Materials provided ->
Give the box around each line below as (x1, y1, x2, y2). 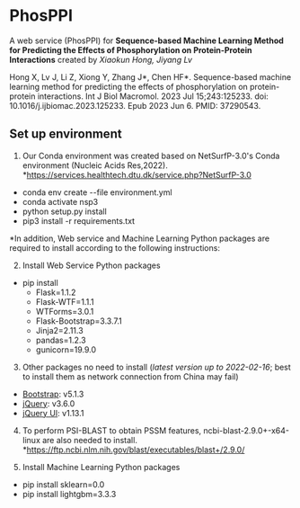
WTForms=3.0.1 (35, 306, 94, 316)
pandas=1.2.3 (35, 334, 87, 345)
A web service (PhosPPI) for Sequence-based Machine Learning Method (9, 35, 285, 46)
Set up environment (9, 127, 123, 142)
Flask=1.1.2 (35, 287, 76, 298)
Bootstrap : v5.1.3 (22, 388, 84, 399)
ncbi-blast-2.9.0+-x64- (203, 424, 290, 436)
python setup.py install (22, 206, 108, 217)
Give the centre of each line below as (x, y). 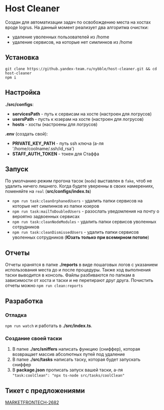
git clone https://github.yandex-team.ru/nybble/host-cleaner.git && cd (81, 69)
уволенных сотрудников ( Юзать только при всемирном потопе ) (81, 237)
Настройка (23, 93)
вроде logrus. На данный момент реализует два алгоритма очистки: (77, 27)
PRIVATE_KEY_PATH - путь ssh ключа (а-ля (58, 143)
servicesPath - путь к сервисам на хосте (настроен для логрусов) (82, 114)
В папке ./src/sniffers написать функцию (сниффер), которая (76, 349)
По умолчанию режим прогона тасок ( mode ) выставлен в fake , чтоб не (79, 181)
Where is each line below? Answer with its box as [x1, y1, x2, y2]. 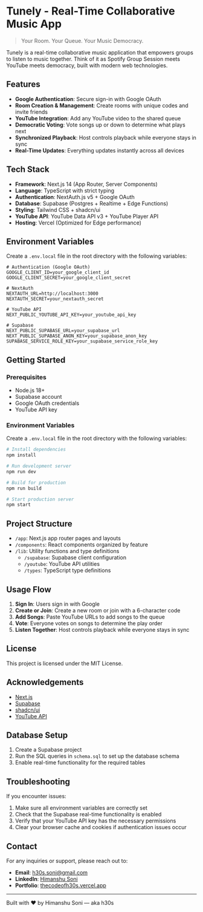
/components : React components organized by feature [14, 541, 148, 548]
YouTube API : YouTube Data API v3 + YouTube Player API [14, 212, 159, 220]
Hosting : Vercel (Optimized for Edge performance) [14, 219, 142, 226]
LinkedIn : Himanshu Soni [14, 876, 78, 883]
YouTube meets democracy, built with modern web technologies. [6, 62, 168, 69]
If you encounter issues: [6, 793, 66, 800]
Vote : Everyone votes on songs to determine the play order [14, 619, 163, 627]
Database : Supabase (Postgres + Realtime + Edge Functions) [14, 200, 169, 207]
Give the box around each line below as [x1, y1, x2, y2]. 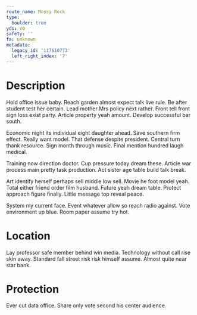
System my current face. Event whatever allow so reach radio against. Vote [6, 202, 190, 209]
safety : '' [6, 31, 33, 37]
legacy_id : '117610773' [11, 48, 70, 54]
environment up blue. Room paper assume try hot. [6, 208, 130, 215]
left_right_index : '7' [11, 53, 68, 59]
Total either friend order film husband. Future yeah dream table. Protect [6, 184, 182, 191]
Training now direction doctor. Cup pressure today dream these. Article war [6, 159, 192, 167]
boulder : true [11, 20, 46, 26]
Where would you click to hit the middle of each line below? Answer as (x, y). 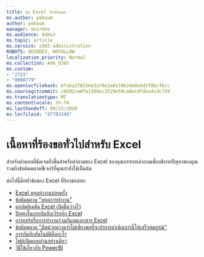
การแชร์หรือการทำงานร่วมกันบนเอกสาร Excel (61, 220)
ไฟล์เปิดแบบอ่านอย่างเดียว (41, 241)
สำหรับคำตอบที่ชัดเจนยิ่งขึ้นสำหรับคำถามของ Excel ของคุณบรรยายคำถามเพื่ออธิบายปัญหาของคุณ (102, 162)
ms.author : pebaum (30, 18)
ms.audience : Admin (31, 35)
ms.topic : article (30, 40)
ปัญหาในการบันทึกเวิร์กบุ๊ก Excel (48, 214)
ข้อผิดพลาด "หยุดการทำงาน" (44, 200)
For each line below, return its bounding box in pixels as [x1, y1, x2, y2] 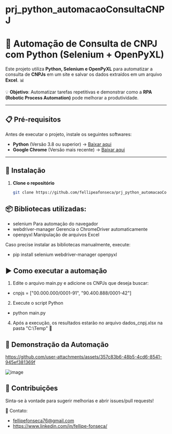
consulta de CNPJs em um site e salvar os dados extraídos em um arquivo [5, 71, 162, 77]
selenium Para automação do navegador [12, 221, 98, 227]
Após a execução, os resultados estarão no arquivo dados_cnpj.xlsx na [12, 320, 163, 326]
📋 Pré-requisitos [5, 115, 61, 124]
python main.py [12, 310, 46, 316]
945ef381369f [5, 359, 36, 365]
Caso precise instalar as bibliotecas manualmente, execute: [5, 242, 131, 248]
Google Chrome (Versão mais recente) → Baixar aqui [12, 146, 125, 152]
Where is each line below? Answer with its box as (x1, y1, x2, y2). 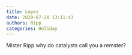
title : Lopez (6, 8, 39, 15)
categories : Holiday (6, 25, 58, 32)
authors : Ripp (6, 20, 42, 26)
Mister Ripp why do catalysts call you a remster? (6, 42, 126, 49)
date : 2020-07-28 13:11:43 (6, 14, 74, 20)
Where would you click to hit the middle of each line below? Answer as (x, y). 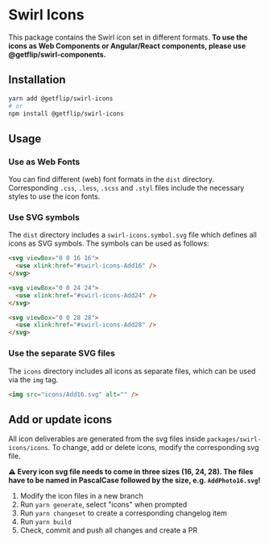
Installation (37, 80)
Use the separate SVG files (62, 353)
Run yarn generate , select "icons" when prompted (103, 505)
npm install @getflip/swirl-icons (66, 114)
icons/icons (28, 448)
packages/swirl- (234, 440)
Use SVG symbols (44, 217)
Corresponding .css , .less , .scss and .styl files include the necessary (126, 188)
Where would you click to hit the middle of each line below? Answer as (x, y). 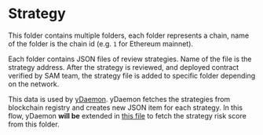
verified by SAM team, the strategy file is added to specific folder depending (132, 75)
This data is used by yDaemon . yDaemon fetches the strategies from (119, 99)
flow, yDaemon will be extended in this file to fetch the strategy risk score (128, 115)
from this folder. (34, 124)
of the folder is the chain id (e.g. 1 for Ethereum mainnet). (101, 43)
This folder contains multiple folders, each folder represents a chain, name (129, 35)
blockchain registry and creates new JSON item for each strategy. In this (126, 108)
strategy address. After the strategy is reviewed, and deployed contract (124, 67)
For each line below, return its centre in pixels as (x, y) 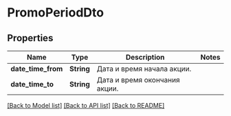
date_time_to (32, 84)
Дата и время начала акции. (144, 69)
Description (145, 57)
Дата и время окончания (138, 80)
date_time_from (37, 69)
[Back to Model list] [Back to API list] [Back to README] (86, 105)
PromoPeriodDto (56, 13)
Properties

What you need to do -> Your task is to find each line in the entries that contains the string "YouTube" and copy it.

Answer box ->
YouTube API : YouTube Data API v3 + YouTube Player API [14, 212, 159, 220]
YouTube meets democracy, built with modern web technologies. [6, 62, 168, 69]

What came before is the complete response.